* [Task statement]: The answer is a number and nothing else: the count of lines in these entries containing the word "plate".

::: Input data

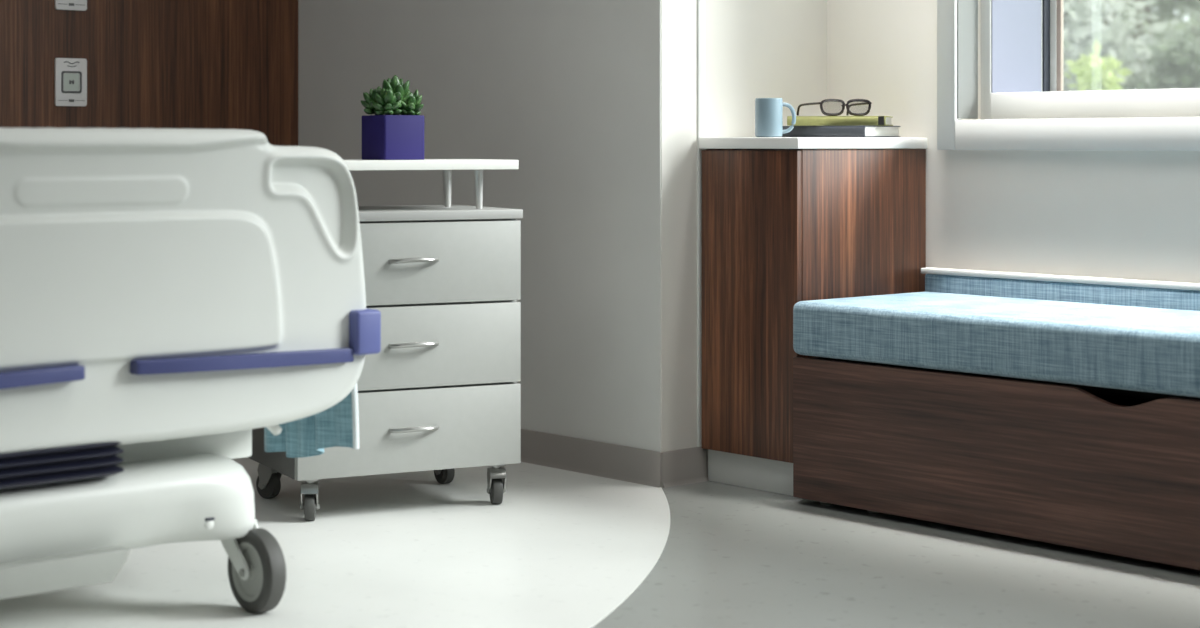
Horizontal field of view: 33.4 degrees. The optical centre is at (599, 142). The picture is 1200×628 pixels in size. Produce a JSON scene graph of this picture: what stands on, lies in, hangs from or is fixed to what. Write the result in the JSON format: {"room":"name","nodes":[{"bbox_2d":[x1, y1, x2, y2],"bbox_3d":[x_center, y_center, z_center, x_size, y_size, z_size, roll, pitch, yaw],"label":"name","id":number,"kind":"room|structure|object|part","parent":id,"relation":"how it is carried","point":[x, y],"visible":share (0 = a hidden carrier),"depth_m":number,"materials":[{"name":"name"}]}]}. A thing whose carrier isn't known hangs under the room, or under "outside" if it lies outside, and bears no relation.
{"room":"hospital room","nodes":[
{"label":"hospital room","id":0,"kind":"room"},
{"bbox_2d":[0,0,297,145],"bbox_3d":[-3.146,-0.570,4.954,6.554,3.000,0.150,0,0,-41],"label":"wall","id":1,"kind":"structure","parent":0,"point":[158,64],"depth_m":6.39,"materials":[{"name":"brown wood"}]},
{"bbox_2d":[55,58,86,105],"bbox_3d":[-1.635,-0.188,6.183,0.104,0.148,0.010,0,0,-41],"label":"wall plate","id":2,"kind":"object","parent":1,"relation":"attached to","point":[70,73],"visible":1,"depth_m":6.18,"materials":[{"name":"white plastic"}]},
{"bbox_2d":[61,71,81,92],"bbox_3d":[-1.633,-0.188,6.180,0.068,0.068,0.002,0,0,-41],"label":"socket","id":3,"kind":"object","parent":2,"relation":"attached to","point":[71,81],"depth_m":6.18,"materials":[{"name":"white plastic"}]},
{"bbox_2d":[55,0,86,10],"bbox_3d":[-1.635,-0.485,6.183,0.104,0.148,0.010,0,0,-41],"label":"wall plate","id":4,"kind":"object","parent":1,"relation":"attached to","point":[80,5],"visible":1,"depth_m":6.18,"materials":[{"name":"white plastic"}]},
{"bbox_2d":[0,457,669,627],"bbox_3d":[-2.089,0.934,3.503,5.895,0.012,3.425,0,0,-41],"label":"floor","id":5,"kind":"structure","parent":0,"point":[561,548],"depth_m":4.43,"materials":[{"name":"laminate"}]},
{"bbox_2d":[0,128,380,612],"bbox_3d":[-1.639,0.451,4.516,1.212,0.958,2.262,0,0,-41],"label":"hospital bed","id":6,"kind":"object","parent":5,"relation":"on","point":[169,296],"visible":1,"depth_m":3.78,"materials":[{"name":"white plastic"}]},
{"bbox_3d":[-0.932,0.270,3.717,1.202,0.597,0.074,0,0,-41],"label":"footboard","id":7,"kind":"part","parent":6,"relation":"part of","materials":[{"name":"white plastic"}]},
{"bbox_3d":[-1.173,0.568,3.989,0.849,0.155,0.430,0,0,-41],"label":"lift frame","id":8,"kind":"part","parent":6,"relation":"part of","materials":[{"name":"white plastic"}]},
{"bbox_2d":[264,383,358,457],"bbox_3d":[-0.771,0.471,4.166,0.435,0.418,0.326,0,0,-41],"label":"blanket","id":9,"kind":"object","parent":6,"relation":"hanging from","point":[337,425],"visible":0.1,"depth_m":4.22,"materials":[{"name":"blue fabric"}]},
{"bbox_2d":[247,159,522,520],"bbox_3d":[-0.560,0.486,5.170,0.604,0.886,0.478,0,0,-27],"label":"bedside cabinet","id":10,"kind":"object","parent":5,"relation":"on","point":[441,393],"visible":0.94,"depth_m":5.03,"materials":[{"name":"grey laminate"}]},
{"bbox_3d":[-0.836,0.508,5.061,0.008,0.626,0.416,0,0,-27],"label":"panel","id":11,"kind":"part","parent":10,"relation":"part of","materials":[{"name":"grey laminate"}]},
{"bbox_2d":[361,75,423,159],"bbox_3d":[-0.529,-0.066,5.121,0.151,0.217,0.144,0,0,-37],"label":"potted succulent","id":12,"kind":"object","parent":10,"relation":"on","point":[392,135],"visible":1,"depth_m":5.08,"materials":[{"name":"ceramic"}]},
{"bbox_3d":[-0.472,0.718,4.995,0.595,0.204,0.018,0,0,-27],"label":"drawer","id":13,"kind":"part","parent":10,"relation":"part of","materials":[{"name":"grey laminate"}]},
{"bbox_3d":[-0.458,0.292,4.974,0.135,0.015,0.037,0,0,-27],"label":"drawer handle","id":14,"kind":"part","parent":10,"relation":"part of","materials":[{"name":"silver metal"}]},
{"bbox_3d":[-0.458,0.502,4.974,0.135,0.015,0.037,0,0,-27],"label":"drawer handle","id":15,"kind":"part","parent":10,"relation":"part of","materials":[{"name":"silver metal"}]},
{"bbox_3d":[-0.458,0.712,4.974,0.135,0.015,0.037,0,0,-27],"label":"drawer handle","id":16,"kind":"part","parent":10,"relation":"part of","materials":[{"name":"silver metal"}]},
{"bbox_2d":[343,159,518,169],"bbox_3d":[-0.553,0.055,5.145,0.591,0.024,0.360,0,0,-27],"label":"shelf","id":17,"kind":"object","parent":10,"relation":"attached to","point":[352,164],"depth_m":5.02,"materials":[{"name":"white laminate"}]},
{"bbox_3d":[-0.472,0.509,4.995,0.595,0.203,0.018,0,0,-27],"label":"drawer","id":18,"kind":"part","parent":10,"relation":"part of","materials":[{"name":"grey laminate"}]},
{"bbox_3d":[-0.567,0.182,5.183,0.604,0.024,0.448,0,0,-27],"label":"panel","id":19,"kind":"part","parent":10,"relation":"part of","materials":[{"name":"grey laminate"}]},
{"bbox_3d":[-0.472,0.300,4.995,0.595,0.203,0.018,0,0,-27],"label":"drawer","id":20,"kind":"part","parent":10,"relation":"part of","materials":[{"name":"grey laminate"}]},
{"bbox_3d":[-0.409,0.119,5.337,0.026,0.103,0.027,0,0,-27],"label":"shelf leg","id":21,"kind":"part","parent":10,"relation":"part of","materials":[{"name":"metal"}]},
{"bbox_3d":[-0.314,0.119,5.149,0.026,0.103,0.027,0,0,-27],"label":"shelf leg","id":22,"kind":"part","parent":10,"relation":"part of","materials":[{"name":"metal"}]},
{"bbox_2d":[362,115,423,159],"bbox_3d":[-0.530,-0.014,5.119,0.120,0.113,0.120,0,0,-36],"label":"pot","id":23,"kind":"object","parent":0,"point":[384,137],"depth_m":5.07,"materials":[{"name":"purple ceramic"}]},
{"bbox_2d":[298,0,660,451],"bbox_3d":[-0.043,-0.570,6.412,1.026,3.000,1.778,0,0,-41],"label":"wall","id":24,"kind":"structure","parent":0,"point":[569,91],"depth_m":5.76,"materials":[{"name":"paint"}]},
{"bbox_2d":[521,428,661,487],"bbox_3d":[-0.430,0.882,6.064,0.016,0.095,1.788,0,0,-41],"label":"baseboard","id":25,"kind":"structure","parent":24,"relation":"attached to","point":[607,460],"depth_m":5.60,"materials":[{"name":"plastic"}]},
{"bbox_2d":[661,0,696,451],"bbox_3d":[0.216,-0.570,5.456,0.138,3.000,0.006,0,0,-41],"label":"wall column","id":26,"kind":"structure","parent":0,"point":[678,17],"depth_m":5.45,"materials":[{"name":"white paint"}]},
{"bbox_2d":[662,447,708,487],"bbox_3d":[0.232,0.882,5.455,0.168,0.095,0.016,0,0,-41],"label":"baseboard","id":27,"kind":"structure","parent":26,"relation":"attached to","point":[685,466],"depth_m":5.45,"materials":[{"name":"grey plastic"}]},
{"bbox_2d":[705,0,826,477],"bbox_3d":[0.465,-0.570,5.674,0.524,3.000,0.008,0,0,-41],"label":"wall","id":28,"kind":"structure","parent":0,"point":[754,49],"depth_m":5.65,"materials":[{"name":"white paint"}]},
{"bbox_2d":[697,0,704,446],"bbox_3d":[0.279,-0.618,5.505,0.027,2.905,0.007,0,0,-41],"label":"trim","id":29,"kind":"structure","parent":28,"relation":"attached to","point":[700,3],"depth_m":5.50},
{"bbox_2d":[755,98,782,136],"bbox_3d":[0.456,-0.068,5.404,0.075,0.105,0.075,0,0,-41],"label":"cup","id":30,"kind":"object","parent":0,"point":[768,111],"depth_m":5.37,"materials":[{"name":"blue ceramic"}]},
{"bbox_2d":[592,481,1199,627],"bbox_3d":[-0.515,0.990,2.295,7.070,0.120,7.720,0,0,-41],"label":"floor","id":31,"kind":"structure","parent":0,"point":[732,556],"depth_m":4.28,"materials":[{"name":"grey laminate"}]},
{"bbox_2d":[699,137,927,495],"bbox_3d":[0.592,0.458,5.524,0.530,0.945,0.370,0,0,-41],"label":"base cabinet","id":32,"kind":"object","parent":31,"relation":"on","point":[787,221],"visible":0.73,"depth_m":5.36,"materials":[{"name":"brown wood"}]},
{"bbox_3d":[0.417,0.885,5.386,0.018,0.090,0.342,0,0,-41],"label":"kick plate","id":33,"kind":"part","parent":32,"relation":"part of","materials":[{"name":"laminate"}]},
{"bbox_3d":[0.403,0.429,5.361,0.018,0.818,0.357,0,0,-41],"label":"door","id":34,"kind":"part","parent":32,"relation":"part of","materials":[{"name":"brown wood"}]},
{"bbox_2d":[699,137,927,148],"bbox_3d":[0.591,0.000,5.523,0.529,0.030,0.370,0,0,-41],"label":"countertop","id":35,"kind":"structure","parent":32,"relation":"on","point":[713,142],"depth_m":5.36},
{"bbox_2d":[755,98,795,136],"bbox_3d":[0.468,-0.068,5.405,0.094,0.105,0.088,0,0,-41],"label":"mug","id":36,"kind":"object","parent":35,"relation":"on","point":[768,111],"visible":0.91,"depth_m":5.37,"materials":[{"name":"blue ceramic"}]},
{"bbox_3d":[0.510,-0.068,5.404,0.040,0.084,0.011,0,0,0],"label":"handle","id":37,"kind":"part","parent":36,"relation":"part of","materials":[{"name":"blue ceramic"}]},
{"bbox_2d":[782,125,900,136],"bbox_3d":[0.668,-0.032,5.583,0.282,0.032,0.190,0,0,39],"label":"book","id":38,"kind":"object","parent":35,"relation":"on","point":[858,130],"visible":0.74,"depth_m":5.50,"materials":[{"name":"paper"}]},
{"bbox_2d":[787,116,892,125],"bbox_3d":[0.671,-0.061,5.577,0.272,0.026,0.166,0,0,15],"label":"book","id":39,"kind":"object","parent":38,"relation":"on","point":[800,120],"visible":0.94,"depth_m":5.50,"materials":[{"name":"green paper"}]},
{"bbox_2d":[797,99,871,115],"bbox_3d":[0.651,-0.098,5.571,0.196,0.048,0.122,0,0,0],"label":"eyeglasses","id":40,"kind":"object","parent":39,"relation":"on","point":[866,102],"visible":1,"depth_m":5.51,"materials":[{"name":"black plastic"}]},
{"bbox_2d":[793,357,1199,569],"bbox_3d":[1.502,0.741,4.455,0.574,0.378,2.382,0,0,-41],"label":"window bench","id":41,"kind":"object","parent":31,"relation":"on","point":[1099,469],"visible":0.98,"depth_m":4.66,"materials":[{"name":"brown wood"}]},
{"bbox_2d":[793,292,1199,397],"bbox_3d":[1.483,0.477,4.443,0.540,0.139,2.390,0,0,-41],"label":"seat cushion","id":42,"kind":"object","parent":41,"relation":"on","point":[1144,349],"visible":1,"depth_m":4.70,"materials":[{"name":"blue fabric"}]},
{"bbox_2d":[827,0,1199,282],"bbox_3d":[2.632,-0.570,3.892,0.360,3.000,5.542,0,0,-41],"label":"wall","id":43,"kind":"structure","parent":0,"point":[1135,215],"depth_m":5.35,"materials":[{"name":"white paint"}]},
{"bbox_2d":[921,267,1199,310],"bbox_3d":[1.700,0.438,4.639,0.045,0.184,2.406,0,0,-41],"label":"backrest","id":44,"kind":"object","parent":43,"relation":"attached to","point":[1081,289],"visible":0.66,"depth_m":5.17,"materials":[{"name":"blue fabric"}]},
{"bbox_3d":[1.700,0.353,4.639,0.045,0.014,2.406,0,0,-41],"label":"cap rail","id":45,"kind":"part","parent":44,"relation":"part of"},
{"bbox_2d":[937,0,1199,150],"bbox_3d":[2.657,-0.956,3.849,0.404,1.949,4.768,0,0,-41],"label":"window","id":46,"kind":"structure","parent":43,"relation":"attached to","point":[1025,105],"depth_m":5.46,"materials":[{"name":"clear glass"}]},
{"bbox_3d":[2.801,-0.969,3.977,0.018,1.662,4.575,0,0,-41],"label":"sash","id":47,"kind":"part","parent":46,"relation":"part of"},
{"bbox_3d":[2.698,-0.957,3.885,0.290,1.787,4.644,0,0,-41],"label":"frame","id":48,"kind":"part","parent":46,"relation":"part of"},
{"label":"outside","id":49,"kind":"structure","parent":0,"visible":0},
{"bbox_3d":[17.651,1.480,28.968,55.170,0.100,60.000,0,0,-41],"label":"ground","id":50,"kind":"structure","parent":49,"visible":0},
{"bbox_2d":[1064,39,1133,90],"bbox_3d":[3.132,0.193,12.499,0.632,1.679,0.637,0,0,9],"label":"bush","id":51,"kind":"object","parent":50,"relation":"on","point":[1092,71],"visible":0.12,"depth_m":12.39,"materials":[{"name":"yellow plant"}]},
{"bbox_2d":[1063,0,1167,90],"bbox_3d":[3.357,-1.210,14.985,1.880,5.289,2.320,0,0,-41],"label":"leafy tree","id":52,"kind":"object","parent":50,"relation":"on","point":[1119,42],"visible":0.12,"depth_m":14.27,"materials":[{"name":"green plant"}]},
{"bbox_2d":[1068,7,1194,87],"bbox_3d":[8.740,-3.027,33.619,7.504,9.350,6.742,0,0,-3],"label":"leafy tree","id":53,"kind":"object","parent":50,"relation":"on","point":[1180,17],"visible":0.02,"depth_m":31.71,"materials":[{"name":"green plant"}]},
{"bbox_2d":[1066,0,1199,89],"bbox_3d":[5.575,-1.712,20.077,3.199,6.291,3.423,0,0,9],"label":"leafy tree","id":54,"kind":"object","parent":50,"relation":"on","point":[1164,6],"visible":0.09,"depth_m":19.90,"materials":[{"name":"green plant"}]},
{"bbox_2d":[1119,27,1199,89],"bbox_3d":[4.052,0.100,13.700,1.249,1.861,1.068,0,0,3],"label":"bush","id":55,"kind":"object","parent":50,"relation":"on","point":[1180,68],"visible":0.26,"depth_m":13.60,"materials":[{"name":"green plant"}]},
{"bbox_2d":[1119,1,1199,68],"bbox_3d":[7.792,-1.677,26.089,2.515,6.222,2.976,0,0,21],"label":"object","id":56,"kind":"object","parent":50,"relation":"on","point":[1194,13],"visible":0.02,"depth_m":25.98,"materials":[{"name":"green plant"}]}
]}

::::::

* [Solution to the problem]: 3